The study concluded that corrosion negatively influences the stability of reinforced concrete elements, as it intensifies the global second-order effects.
The comparison between the γ z coefficient obtained with numerical simulations after corrosion and those calculated from NBR 6118:2014 indicated that the Brazilian code method is safe for the levels analyzed of corrosion.
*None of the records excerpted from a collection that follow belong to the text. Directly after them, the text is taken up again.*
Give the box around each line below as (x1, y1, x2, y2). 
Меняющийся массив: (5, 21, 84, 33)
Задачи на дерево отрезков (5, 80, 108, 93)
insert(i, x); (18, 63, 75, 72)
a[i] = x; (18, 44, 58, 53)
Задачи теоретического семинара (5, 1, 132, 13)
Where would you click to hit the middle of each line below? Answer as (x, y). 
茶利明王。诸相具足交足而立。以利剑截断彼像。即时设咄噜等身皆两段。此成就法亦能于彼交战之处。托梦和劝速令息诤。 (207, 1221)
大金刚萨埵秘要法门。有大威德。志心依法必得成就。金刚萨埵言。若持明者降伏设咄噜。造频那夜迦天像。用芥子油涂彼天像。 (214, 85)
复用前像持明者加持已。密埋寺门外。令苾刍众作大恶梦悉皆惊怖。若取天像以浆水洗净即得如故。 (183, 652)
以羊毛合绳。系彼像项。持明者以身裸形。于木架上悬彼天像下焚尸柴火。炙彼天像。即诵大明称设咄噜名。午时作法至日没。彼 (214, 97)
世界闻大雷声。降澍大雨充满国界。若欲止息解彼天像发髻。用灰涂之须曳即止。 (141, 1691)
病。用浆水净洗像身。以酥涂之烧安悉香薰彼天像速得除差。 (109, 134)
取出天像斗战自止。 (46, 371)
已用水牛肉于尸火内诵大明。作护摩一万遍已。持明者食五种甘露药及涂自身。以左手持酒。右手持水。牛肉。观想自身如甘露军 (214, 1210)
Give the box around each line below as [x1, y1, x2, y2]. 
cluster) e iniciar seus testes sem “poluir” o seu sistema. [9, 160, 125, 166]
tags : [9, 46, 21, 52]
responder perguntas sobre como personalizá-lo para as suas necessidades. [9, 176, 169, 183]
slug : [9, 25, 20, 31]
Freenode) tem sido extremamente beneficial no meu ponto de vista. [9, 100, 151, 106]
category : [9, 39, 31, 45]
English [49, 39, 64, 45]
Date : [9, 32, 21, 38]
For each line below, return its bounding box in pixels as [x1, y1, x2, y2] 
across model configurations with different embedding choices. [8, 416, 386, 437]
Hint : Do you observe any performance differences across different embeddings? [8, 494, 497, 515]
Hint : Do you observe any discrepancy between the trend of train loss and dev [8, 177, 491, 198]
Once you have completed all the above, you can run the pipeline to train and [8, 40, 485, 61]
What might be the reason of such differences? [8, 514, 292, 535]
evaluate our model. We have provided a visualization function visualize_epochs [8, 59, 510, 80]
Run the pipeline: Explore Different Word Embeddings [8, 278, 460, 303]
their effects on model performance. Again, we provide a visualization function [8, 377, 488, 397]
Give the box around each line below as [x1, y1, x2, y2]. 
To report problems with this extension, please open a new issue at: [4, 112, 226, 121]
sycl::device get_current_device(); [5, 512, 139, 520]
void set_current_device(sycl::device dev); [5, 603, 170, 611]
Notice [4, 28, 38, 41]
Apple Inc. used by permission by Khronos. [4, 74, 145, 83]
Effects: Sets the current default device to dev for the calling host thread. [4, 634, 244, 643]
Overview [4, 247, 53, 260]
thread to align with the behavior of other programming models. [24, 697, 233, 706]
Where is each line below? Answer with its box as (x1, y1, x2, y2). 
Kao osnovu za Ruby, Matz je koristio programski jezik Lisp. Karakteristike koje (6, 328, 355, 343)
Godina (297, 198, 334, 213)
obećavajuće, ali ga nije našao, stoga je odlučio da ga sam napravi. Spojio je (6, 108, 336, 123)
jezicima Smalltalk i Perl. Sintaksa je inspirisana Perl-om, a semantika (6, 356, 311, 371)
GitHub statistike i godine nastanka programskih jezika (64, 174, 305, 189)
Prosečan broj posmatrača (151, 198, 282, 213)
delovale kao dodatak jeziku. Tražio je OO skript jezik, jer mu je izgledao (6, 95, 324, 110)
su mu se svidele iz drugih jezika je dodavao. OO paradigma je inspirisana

However, numerical models also indicated that structural collapse could occur due to cross-section failure, even before the critical increase in second-order effects.
However, the stiffness reduction proposed by the Brazilian code must also consider the rheological effects of reinforced concrete. Therefore, the joint presence of these phenomena (corrosion + rheological effects) can lead the structure to a state not predicted by the numerical models presented. Consequently, it is recommended that future researchers analyze the rheological effects in the presence of intense levels of degradation to specify the level of security provided by the normative simplifications.